Experts argue that it is high time to expedite regional cooperation in South Asia

March 13, 2014, 5:45 p.m. Published in Magazine Issue: Vol: 07 No. -17 Mar. 07- 2014 (Falgun 23, 2070)

Experts from various South Asian countries underlined the need for regional cooperation to expedite trade, address climate change concerns and overcome food insecurity.

Speaking at a two-day seminar on Regional cooperation on trade, climate change and food security in South Asia: Some reflections and way forwardorganized by South Asia Watch on Trade, Economics and Environment (SAWTEE) in the capital on Thursday, speakers and participants stressed that all South Asian countries should work in tandem to increase intra-regional trade, and fight widespread poverty that has been a perennial problem for all South Asian nations.

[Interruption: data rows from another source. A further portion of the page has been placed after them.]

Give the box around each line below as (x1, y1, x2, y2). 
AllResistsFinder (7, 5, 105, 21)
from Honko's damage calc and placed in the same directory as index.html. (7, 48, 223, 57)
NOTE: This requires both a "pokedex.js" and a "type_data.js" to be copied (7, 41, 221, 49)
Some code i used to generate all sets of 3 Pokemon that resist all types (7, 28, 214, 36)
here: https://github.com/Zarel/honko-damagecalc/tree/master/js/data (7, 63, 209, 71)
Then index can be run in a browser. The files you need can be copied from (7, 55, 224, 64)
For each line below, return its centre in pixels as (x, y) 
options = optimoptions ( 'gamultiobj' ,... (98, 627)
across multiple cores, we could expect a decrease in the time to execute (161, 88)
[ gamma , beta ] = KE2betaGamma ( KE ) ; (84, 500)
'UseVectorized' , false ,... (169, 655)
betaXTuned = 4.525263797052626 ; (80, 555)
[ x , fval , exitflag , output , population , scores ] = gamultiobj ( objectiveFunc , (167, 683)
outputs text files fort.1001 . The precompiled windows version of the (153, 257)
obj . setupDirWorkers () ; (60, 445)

Addressing the inaugural session of the seminar, Shanker Das Bairagi, Officiating Secretary, Ministry of Foreign Affairs, Government of Nepal, highlighted the need to promote more investment in agriculture to address food insecurity. He also stressed that SAFTA should expedite work to address non-tariff barriers (NTBs) for significant progress has already been made in reducing tariffs and eliminating quantitatives restrictions. Bairagi urged the particpants to provide informed inputs to strengthen regional cooperation in South Asia, which will be taken by the 18th SAARC Summit to be held in Kathmandu in November.

Dr. Dinesh Bhattarai, Advisor to the Prime Minister, reiterated that increasing intra-regional trade is essential to accelerate economic growth in South Asia. He highlighted that given South Asia's vulnerability to climate change impacts, well coordinated efforts at national, regional and global levels are necessary. He stressed on the need to make agriculture employment decent in the region. Additionally, Dr. Bhattarai pointed out that inclusive collaboration between governments, private sector and relevant stakeholders is key to effectively address trade, climate change and food security concerns in the region.

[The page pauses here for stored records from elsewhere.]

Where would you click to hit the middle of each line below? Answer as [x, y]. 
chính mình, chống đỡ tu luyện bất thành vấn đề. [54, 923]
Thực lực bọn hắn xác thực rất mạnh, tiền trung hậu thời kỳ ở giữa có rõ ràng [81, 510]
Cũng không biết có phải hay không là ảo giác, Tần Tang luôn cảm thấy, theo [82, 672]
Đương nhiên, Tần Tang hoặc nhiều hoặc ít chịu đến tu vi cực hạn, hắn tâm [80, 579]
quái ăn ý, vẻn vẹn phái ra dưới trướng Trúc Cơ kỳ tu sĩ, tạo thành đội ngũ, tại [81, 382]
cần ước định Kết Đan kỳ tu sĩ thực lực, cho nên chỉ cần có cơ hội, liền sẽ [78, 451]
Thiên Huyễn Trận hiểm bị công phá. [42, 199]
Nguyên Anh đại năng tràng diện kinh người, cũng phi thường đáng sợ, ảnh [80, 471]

As the Chair of the session, Dr. Posh Raj Pandey, Executive Chairman, SAWTEE, appreciated the positive developments that have taken place in South Asia over the past few years, mainly in terms of increasing economic growth and reducing poverty. However, true potential of regional cooperation is yet to be realized. Also, making a presentation on the Ninth WTO Ministerial Decision on Food Security, he argued that public stockholding of food for food security purpose might not be helpful to stabilize prices as envisaged, and therefore, called for regional cooperation by prohibiting export bans, coordinating price and trade policies, enhancing cooperation in the area of agricultural research, and increasing investment in agriculture, among others.

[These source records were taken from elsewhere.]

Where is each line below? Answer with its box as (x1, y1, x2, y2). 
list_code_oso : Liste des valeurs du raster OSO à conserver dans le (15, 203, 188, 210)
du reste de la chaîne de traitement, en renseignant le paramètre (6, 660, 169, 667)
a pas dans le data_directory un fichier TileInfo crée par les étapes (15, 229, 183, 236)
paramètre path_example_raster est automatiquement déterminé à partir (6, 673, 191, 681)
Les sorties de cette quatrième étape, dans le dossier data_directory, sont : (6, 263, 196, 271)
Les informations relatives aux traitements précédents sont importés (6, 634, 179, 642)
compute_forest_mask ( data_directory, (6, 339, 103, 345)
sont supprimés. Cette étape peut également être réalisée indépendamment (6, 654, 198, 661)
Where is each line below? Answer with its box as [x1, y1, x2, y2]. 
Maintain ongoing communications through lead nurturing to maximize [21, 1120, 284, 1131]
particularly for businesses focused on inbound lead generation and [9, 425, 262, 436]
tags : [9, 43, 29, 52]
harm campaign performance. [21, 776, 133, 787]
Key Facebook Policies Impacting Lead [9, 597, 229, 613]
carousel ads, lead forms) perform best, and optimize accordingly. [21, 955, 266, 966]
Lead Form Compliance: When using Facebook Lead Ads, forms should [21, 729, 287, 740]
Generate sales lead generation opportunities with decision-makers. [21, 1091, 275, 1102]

 Puspa Sharma, Research Director, SAWTEE stressed the need to prioritize food security, while highlighting that non-operationalization of the SAARC Food Bank is a testemant to the region's lack of concern over growing food insecurity.

In the subsequent session, Dr. Ratnakar Adhakari, Executive Director, Enhanced Integrated Framework (EIF) Secretariat, Geneva, talked on the role of Aid for Trade (AfT) and EIF in providing assistance and support to least-developed countries, including in South Asia, for the implementation of trade facilitation measures and commitments under the Trade Facilition Agreement of the WTO. He highlighted that at present, nearly 82 percent of total AfT funding for trade facilitation in South Asia is concentrated in Afghanistan, and therefore, there is a need to increase and diversify the funding to other South Asian countries.

In one of the sessions, participants also dwelled upon the issue of non-operationalization of the SAARC Food Bank, and viewed that the mechanism, as it exists, is more beneficial for the smaller economies of the region. However, even to make it work for them, there is need to make changes in some of the operational procedures.

Another highlight of today's discussion was a focus on the importance of develping a regional transit agreement in South Asia to benefit from intra-regional trade.

About 50 participants, including 25 from other South Asian countries, representing governments, civil society, private sector, academia and the media are participating in the seminar.